» What you have to do
Repeat the entries below exactly, pictures excluded.

[Dataset records]
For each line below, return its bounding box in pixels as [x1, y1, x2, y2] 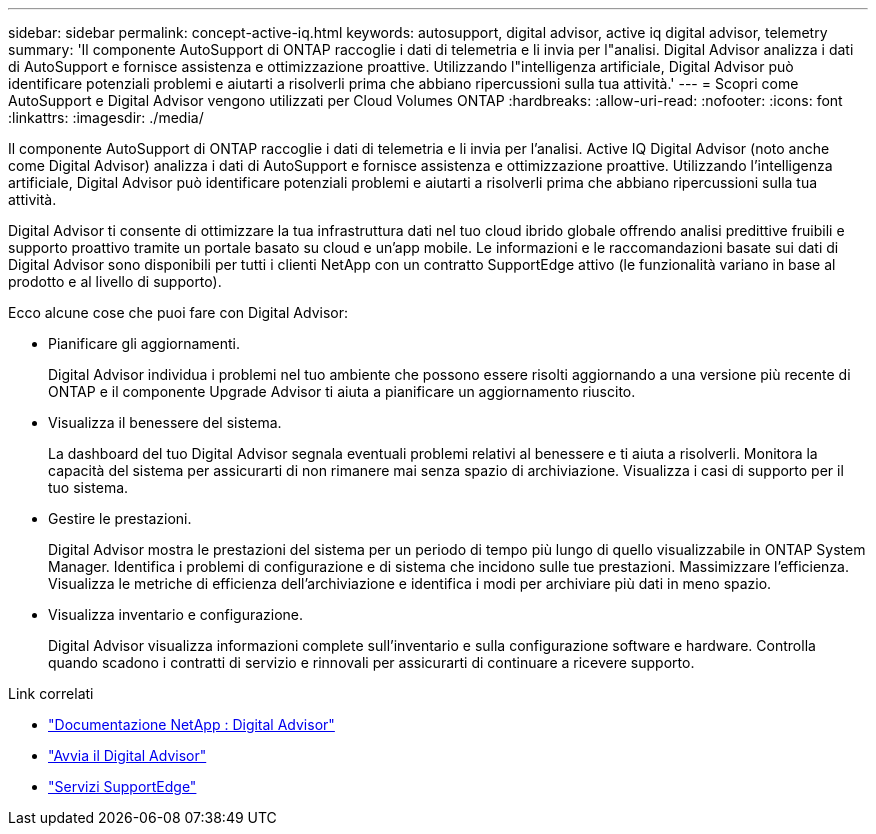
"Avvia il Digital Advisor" [48, 747, 207, 764]
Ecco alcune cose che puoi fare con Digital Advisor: [8, 304, 348, 321]
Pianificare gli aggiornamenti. [48, 335, 241, 352]
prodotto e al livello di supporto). [8, 273, 222, 290]
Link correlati [8, 685, 94, 702]
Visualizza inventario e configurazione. [48, 606, 304, 623]
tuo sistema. [48, 479, 129, 496]
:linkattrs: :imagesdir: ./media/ [8, 109, 204, 126]

» Written solution
For each line below, return its bounding box in pixels as [x1, y1, x2, y2] 
"Avvia il Digital Advisor" [48, 747, 207, 764]
Ecco alcune cose che puoi fare con Digital Advisor: [8, 304, 348, 321]
Pianificare gli aggiornamenti. [48, 335, 241, 352]
prodotto e al livello di supporto). [8, 273, 222, 290]
Link correlati [8, 685, 94, 702]
Visualizza inventario e configurazione. [48, 606, 304, 623]
tuo sistema. [48, 479, 129, 496]
:linkattrs: :imagesdir: ./media/ [8, 109, 204, 126]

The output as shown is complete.